Il est évident que tout le mécanisme de cette machine est dissimulé sous des carters qui ne sont pas représentés au dessin. Seules apparaissent les ouvertures d'admission des fraises à équeuter, de sortie des fraises équeutées et de sor- tie des queues et collerettes.
Dans le cas où elle mesure approximativement deux mètres de long sur un mètre de large, cette machine permet d'équeuter environ 400 à 500 kgs de fraises à l'heure.

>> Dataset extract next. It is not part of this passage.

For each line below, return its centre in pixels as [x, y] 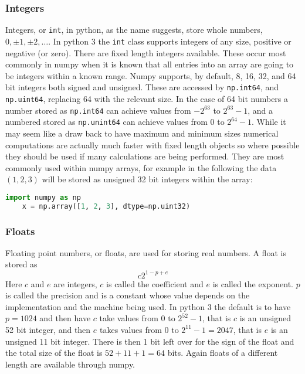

Comme il va de soi, l'invention ne se limite pas à la seule forme d'exécution de cette machine à équeuter, qui a été ci-dessus indiquée à titre d'exemple; elle en embrasse, au contraire, toutes les variantes de réalisation, quels que soient notamment les mécanismes employés pour donner aux tiges leur mouvement de rotation alternatif inverse d'une tige à la suivante, et pour donner au cadre supérieur, formant balai, son mouvement rectiligne alternatif et son mouvement de monte et baisse. C'est ainsi, d'ailleurs que ce cadre peut être remplace par un organe sans fin qui, tournant de façon continue à la manière d'un tapis sans fin, porte les barrettes obliques 23 dont les languettes 24 sont appelées à déplacer les fraises à la surface des tiges 3 - 4.